It seems that rocky exoplanets are even stranger than thought.

Meanwhile, astronomers have already discovered thousands of planets orbiting other stars in our galaxy. What researchers often don’t know, however, is what these planets are made of. For example, do they resemble the Earth, or do they have a completely different composition? Researchers have studied the chemical makeup of so-called “polluted” white dwarfs in a new study. And that leads to the surprising conclusion that most of the rocky exoplanets orbiting nearby stars are much more exotic than thought.

Dirty White Dwarfs

As you may know, a white dwarf is a star that has reached the end of its life. They are actually dense, collapsed cores of once very normal stars. Our own sun will also transform into a white dwarf in five billion years. However, many white dwarfs in the Milky Way galaxy appear to be ‘contaminated’ with strange material, from for example planets, asteroids or other rocky celestial bodies that once orbited that star. This material polluted the white dwarf’s atmosphere as it died, drawing in everything that circled it. That is why we call these phenomena ‘polluted’ white dwarfs.

Study

In the new study, the researchers came up with a good idea. Because by looking for elements not naturally found in a white dwarf’s atmosphere—anything but hydrogen and helium—scientists can figure out what made up the rocky planetary objects that were drawn toward the dying star. The team studied 23 polluted white dwarfs, all about 650 light-years away from the sun. Previous studies had already revealed that these white dwarfs contain trace amounts of calcium, silicon, magnesium and iron. The researchers then used the measured abundances of those elements to reconstruct the original minerals and rocks from which the elements may have originated.

Exotic

It leads to a surprising discovery. Because the polluted white dwarfs appear to have a wide range of chemical compositions. This suggests that the exoplanets that once orbited the white dwarfs were made up of many different rocks. And some rocks are completely foreign to us themselves. It means the researchers had to come up with new names to classify the new rock types. “Although some exoplanets that once orbited polluted white dwarfs resemble Earth, most of the rocks we don’t know in our solar system are home to,” said study researcher Siyi Xu.

Stranger than expected

So it seems that rocky planets may be even stranger than thought. Because apparently the lion’s share consists of rocks that do not occur anywhere in our solar system. This can then also have consequences for the rocky worlds in question. “Some rocks are already melting at much lower temperatures or producing thicker crusts than Earth-like rocks,” explains Keith Putirka. “Some rocks can also be softer, which in turn influences the development of plate tectonics.”

Crust

Furthermore, in their study, the researchers have in some cases even managed to decipher where the detected rocky debris must have come from. High concentrations of magnesium and little silicon measured in the atmospheres of polluted white dwarfs suggest that the detected rocky material comes from a planet’s interior. This means that it originates in the mantle and thus does not come from the crust. And that’s interesting. In previous studies of polluted white dwarfs, the researchers thought they had spotted traces of continental crusts. But Putirka and Xu found no evidence of this, although the new observations also do not rule out the possibility that the exoplanets did not have a crust. “We just think that if they had a crust, we can’t see the traces of it now,” Putirka explains. “In that case, it would be a very small fraction compared to the mass of other planetary components, such as the core and the mantle.”

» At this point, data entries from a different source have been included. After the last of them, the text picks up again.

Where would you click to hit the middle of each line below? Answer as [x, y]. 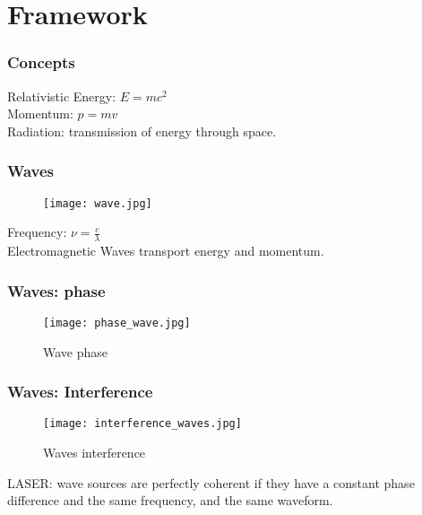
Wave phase [76, 351]
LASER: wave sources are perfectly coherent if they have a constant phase [211, 482]
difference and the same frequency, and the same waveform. [170, 500]
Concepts [41, 62]
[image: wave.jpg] [98, 203]
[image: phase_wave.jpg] [117, 323]
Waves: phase [56, 290]
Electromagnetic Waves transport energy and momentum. [166, 251]
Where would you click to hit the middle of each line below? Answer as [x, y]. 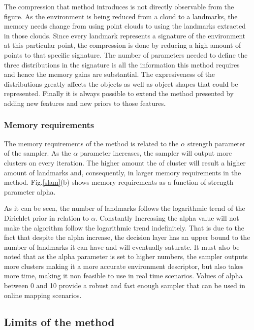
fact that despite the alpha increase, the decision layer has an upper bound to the [127, 237]
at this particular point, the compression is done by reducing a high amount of [123, 45]
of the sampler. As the [38, 153]
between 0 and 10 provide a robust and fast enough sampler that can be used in [125, 285]
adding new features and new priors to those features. [85, 103]
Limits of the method [59, 321]
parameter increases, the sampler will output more [156, 153]
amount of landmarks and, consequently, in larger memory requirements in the [123, 172]
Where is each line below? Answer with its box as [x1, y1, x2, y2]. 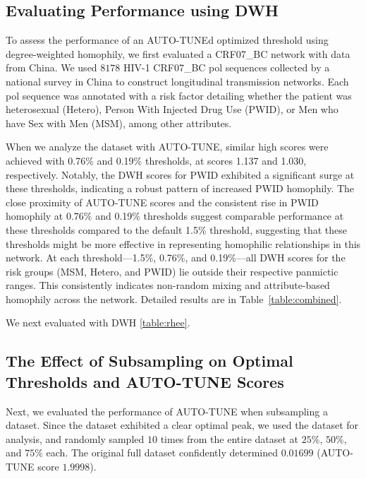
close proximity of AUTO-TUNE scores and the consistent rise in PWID [6, 194, 319, 209]
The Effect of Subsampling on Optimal [6, 350, 293, 372]
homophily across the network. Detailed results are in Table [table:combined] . [6, 291, 342, 306]
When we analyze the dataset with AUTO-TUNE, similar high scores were [6, 139, 329, 154]
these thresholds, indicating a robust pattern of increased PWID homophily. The [6, 181, 355, 196]
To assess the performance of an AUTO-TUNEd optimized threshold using [6, 32, 329, 47]
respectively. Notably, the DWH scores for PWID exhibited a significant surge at [6, 167, 355, 182]
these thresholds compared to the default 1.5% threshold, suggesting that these [6, 222, 348, 237]
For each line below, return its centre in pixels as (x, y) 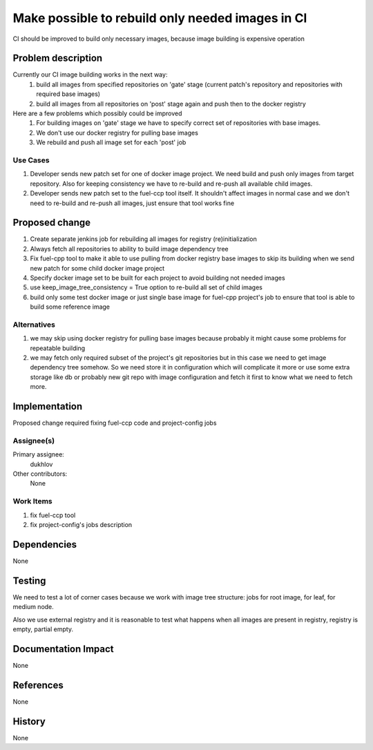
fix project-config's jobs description (81, 524)
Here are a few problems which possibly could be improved (97, 113)
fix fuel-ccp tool (53, 515)
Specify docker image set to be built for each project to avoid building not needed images (158, 278)
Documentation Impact (63, 649)
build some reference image (70, 307)
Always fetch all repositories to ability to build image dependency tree (129, 249)
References (38, 685)
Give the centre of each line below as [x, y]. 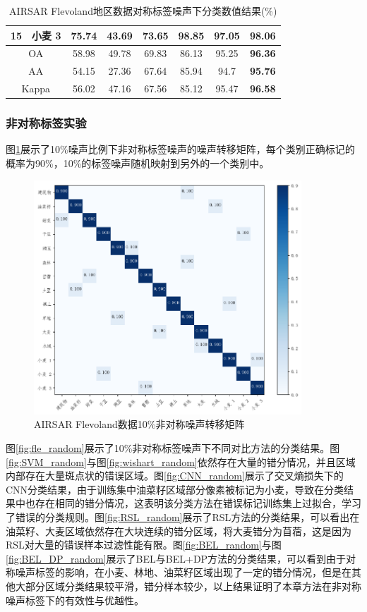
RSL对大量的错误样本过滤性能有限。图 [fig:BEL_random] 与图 [144, 545]
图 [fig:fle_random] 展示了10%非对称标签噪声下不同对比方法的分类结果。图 [173, 448]
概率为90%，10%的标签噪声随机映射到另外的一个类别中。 [138, 163]
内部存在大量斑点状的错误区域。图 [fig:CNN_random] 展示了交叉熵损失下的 [175, 476]
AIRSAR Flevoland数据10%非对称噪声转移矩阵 [139, 424]
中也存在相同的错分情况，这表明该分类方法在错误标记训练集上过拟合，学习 [188, 503]
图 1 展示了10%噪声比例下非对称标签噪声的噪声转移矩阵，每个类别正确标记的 [180, 149]
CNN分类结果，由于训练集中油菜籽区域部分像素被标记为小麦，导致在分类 [175, 489]
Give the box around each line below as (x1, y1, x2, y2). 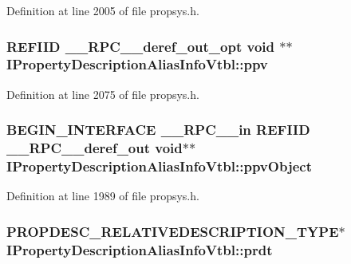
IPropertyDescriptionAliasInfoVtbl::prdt (6, 239, 273, 259)
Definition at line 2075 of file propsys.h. (6, 85, 199, 102)
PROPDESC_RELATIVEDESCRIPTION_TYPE (6, 221, 339, 241)
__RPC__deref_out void (6, 138, 183, 158)
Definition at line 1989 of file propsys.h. (6, 187, 199, 204)
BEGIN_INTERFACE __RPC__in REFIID (6, 120, 310, 140)
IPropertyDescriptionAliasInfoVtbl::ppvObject (6, 156, 312, 176)
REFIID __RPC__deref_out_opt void (6, 36, 275, 56)
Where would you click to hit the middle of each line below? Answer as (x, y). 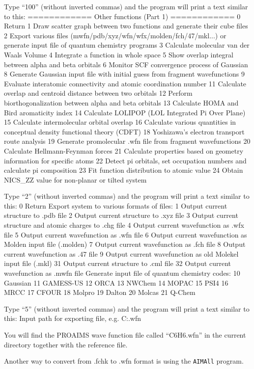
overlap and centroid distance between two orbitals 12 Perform (98, 93)
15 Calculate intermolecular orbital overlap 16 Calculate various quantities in (120, 122)
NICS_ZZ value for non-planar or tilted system (75, 179)
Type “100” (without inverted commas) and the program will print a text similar (126, 6)
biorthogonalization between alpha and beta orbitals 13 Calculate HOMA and (121, 102)
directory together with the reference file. (66, 344)
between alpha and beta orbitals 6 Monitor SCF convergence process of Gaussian (126, 64)
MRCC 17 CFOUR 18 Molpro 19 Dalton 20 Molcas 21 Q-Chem (100, 292)
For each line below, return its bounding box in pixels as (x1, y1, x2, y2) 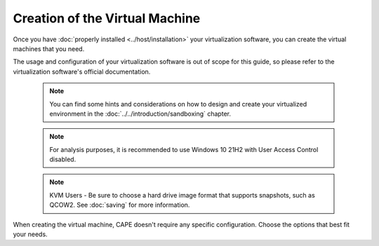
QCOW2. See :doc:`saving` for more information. (49, 200, 190, 210)
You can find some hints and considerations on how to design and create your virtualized (49, 100, 307, 108)
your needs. (13, 230, 48, 238)
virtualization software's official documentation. (13, 67, 151, 76)
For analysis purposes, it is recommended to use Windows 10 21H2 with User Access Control (49, 145, 319, 153)
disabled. (49, 155, 77, 164)
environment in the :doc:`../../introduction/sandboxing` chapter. (49, 109, 232, 118)
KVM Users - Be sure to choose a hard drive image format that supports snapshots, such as (49, 191, 315, 199)
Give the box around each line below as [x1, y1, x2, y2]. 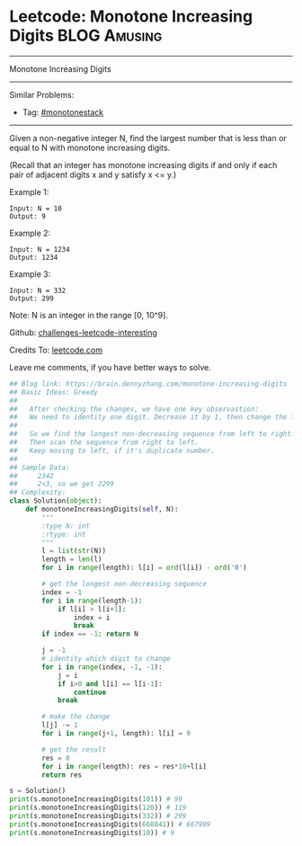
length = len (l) [41, 555, 102, 564]
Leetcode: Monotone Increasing [9, 6, 253, 27]
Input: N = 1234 [9, 245, 70, 254]
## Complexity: [9, 488, 67, 497]
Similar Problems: [9, 89, 75, 100]
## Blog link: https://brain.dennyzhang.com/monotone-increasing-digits [9, 379, 288, 388]
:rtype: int [41, 530, 87, 539]
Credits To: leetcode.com [9, 344, 103, 355]
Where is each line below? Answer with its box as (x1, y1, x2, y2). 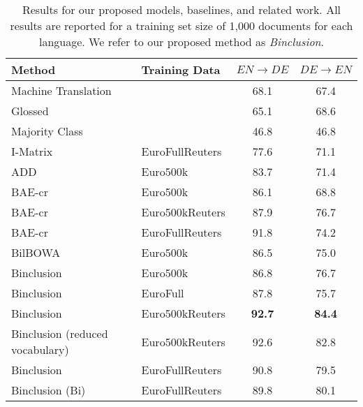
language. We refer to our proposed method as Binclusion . (39, 34, 324, 50)
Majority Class (11, 123, 83, 139)
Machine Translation (11, 82, 112, 98)
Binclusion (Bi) (11, 382, 86, 398)
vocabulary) (11, 341, 69, 357)
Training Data (141, 61, 221, 77)
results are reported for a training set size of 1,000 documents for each (10, 17, 353, 34)
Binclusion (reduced (11, 325, 108, 341)
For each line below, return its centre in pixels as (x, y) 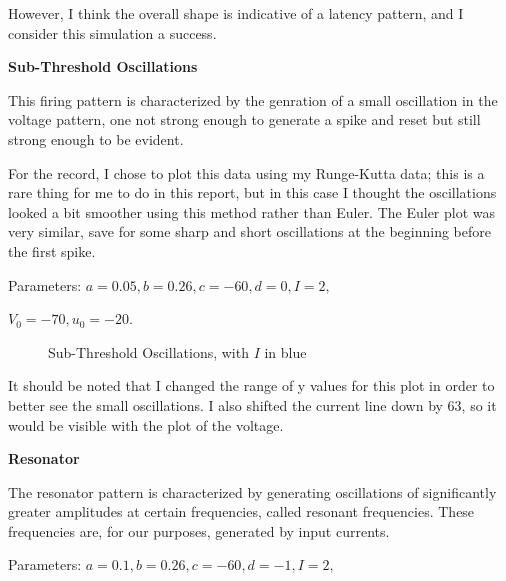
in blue (285, 351)
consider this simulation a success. (112, 32)
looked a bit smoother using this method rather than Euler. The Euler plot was (252, 211)
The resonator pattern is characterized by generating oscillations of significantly (252, 491)
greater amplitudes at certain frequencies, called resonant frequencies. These (241, 511)
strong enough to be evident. (96, 138)
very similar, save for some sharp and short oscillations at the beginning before (249, 231)
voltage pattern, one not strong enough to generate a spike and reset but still (244, 119)
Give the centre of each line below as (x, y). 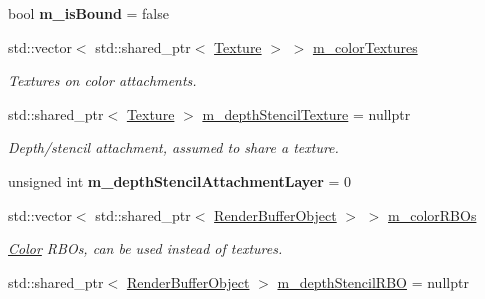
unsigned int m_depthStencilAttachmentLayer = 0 (180, 180)
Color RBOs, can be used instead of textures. (145, 248)
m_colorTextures (365, 46)
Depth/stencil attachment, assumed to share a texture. (173, 147)
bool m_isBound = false (88, 13)
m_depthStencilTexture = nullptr (306, 113)
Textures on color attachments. (102, 80)
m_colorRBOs (432, 214)
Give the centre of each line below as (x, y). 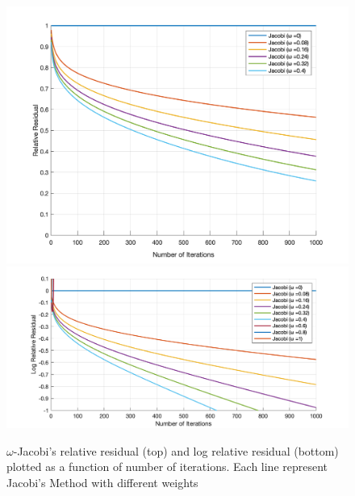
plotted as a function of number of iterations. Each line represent (167, 467)
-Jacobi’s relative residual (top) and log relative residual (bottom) (176, 450)
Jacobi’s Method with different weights (102, 482)
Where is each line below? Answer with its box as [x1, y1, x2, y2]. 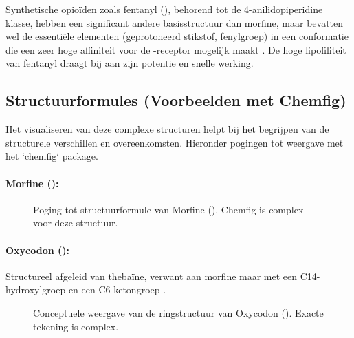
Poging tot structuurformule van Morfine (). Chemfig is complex [33, 202, 304, 216]
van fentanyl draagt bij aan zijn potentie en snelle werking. [5, 56, 254, 70]
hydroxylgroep [5, 282, 66, 297]
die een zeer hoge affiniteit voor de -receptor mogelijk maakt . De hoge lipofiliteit [5, 42, 346, 56]
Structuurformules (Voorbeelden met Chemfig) [5, 89, 346, 111]
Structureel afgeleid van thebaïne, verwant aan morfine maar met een [5, 268, 298, 283]
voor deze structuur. [33, 215, 118, 230]
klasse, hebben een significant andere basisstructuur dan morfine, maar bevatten [5, 15, 344, 30]
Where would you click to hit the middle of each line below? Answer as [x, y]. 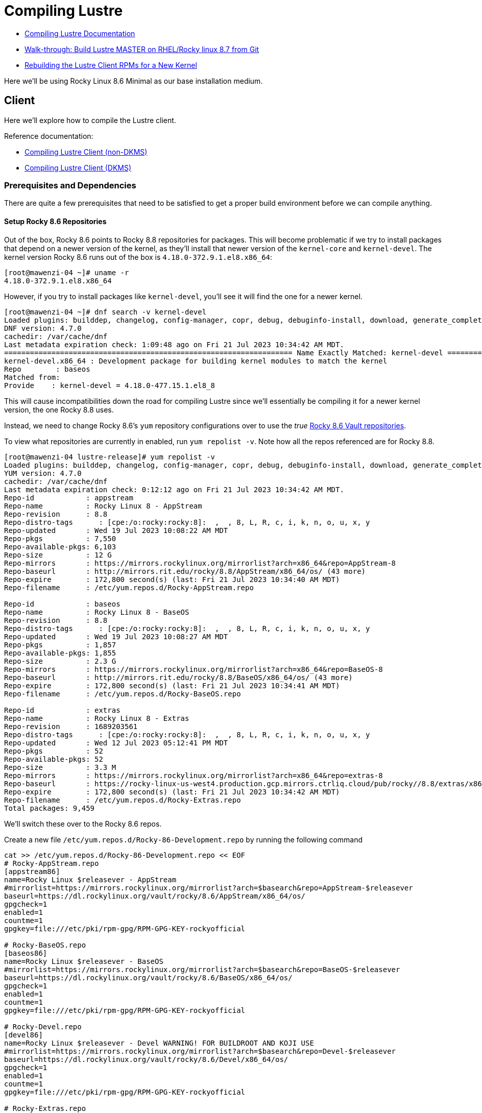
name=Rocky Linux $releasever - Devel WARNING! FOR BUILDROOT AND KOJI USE [159, 1043]
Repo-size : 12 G [58, 555]
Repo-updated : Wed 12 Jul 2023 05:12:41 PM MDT [116, 743]
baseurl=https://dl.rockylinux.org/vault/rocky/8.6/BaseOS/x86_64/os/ [148, 977]
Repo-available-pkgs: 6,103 [60, 547]
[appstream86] [32, 871]
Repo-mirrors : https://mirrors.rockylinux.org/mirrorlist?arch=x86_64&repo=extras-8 [194, 775]
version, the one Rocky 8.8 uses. [59, 409]
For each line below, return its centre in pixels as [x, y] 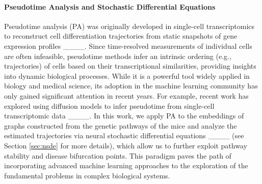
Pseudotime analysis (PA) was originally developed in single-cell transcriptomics [129, 26]
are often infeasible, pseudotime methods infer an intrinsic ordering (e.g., [118, 56]
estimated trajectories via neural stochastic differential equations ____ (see [124, 135]
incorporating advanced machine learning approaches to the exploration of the [126, 165]
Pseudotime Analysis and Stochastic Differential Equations [110, 6]
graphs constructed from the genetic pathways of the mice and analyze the [121, 125]
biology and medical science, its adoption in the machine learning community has [131, 86]
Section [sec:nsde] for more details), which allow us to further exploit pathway [126, 145]
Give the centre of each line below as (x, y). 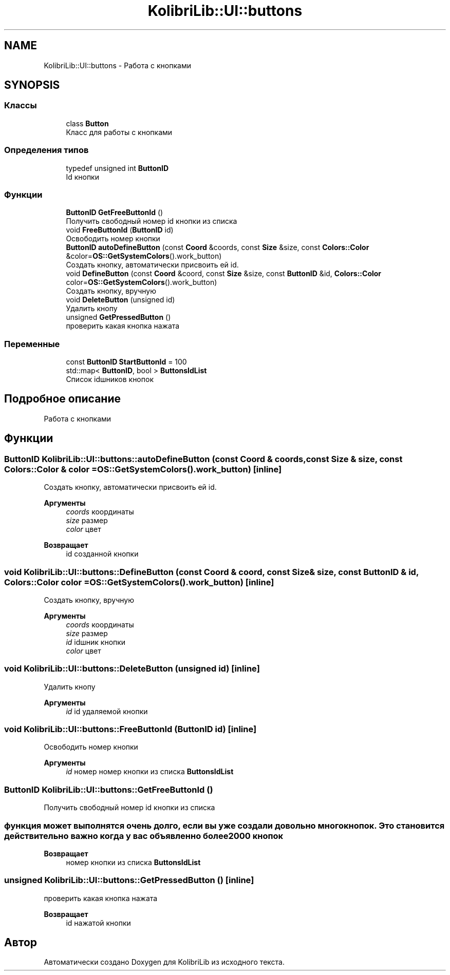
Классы (21, 106)
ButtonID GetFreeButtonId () (115, 213)
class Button (87, 123)
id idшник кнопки (96, 642)
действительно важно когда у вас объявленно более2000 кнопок (144, 836)
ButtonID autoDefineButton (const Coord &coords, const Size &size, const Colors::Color (218, 247)
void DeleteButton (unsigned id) (120, 300)
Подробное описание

All in all, we are beginning to learn more and more about other exotic and unusual exoplanets that are outside our solar system. And that even the rocky specimens can look very different from the Earth, seems conclusively proven with this study. Apparently there are many more types of stone than we think. And we will probably learn more about that in the future. The upcoming James Webb telescope, due to launch in December, will be able to study stars and exoplanets in even more detail. And then we may learn a lot more about the extraordinary diversity that our universe is rich in.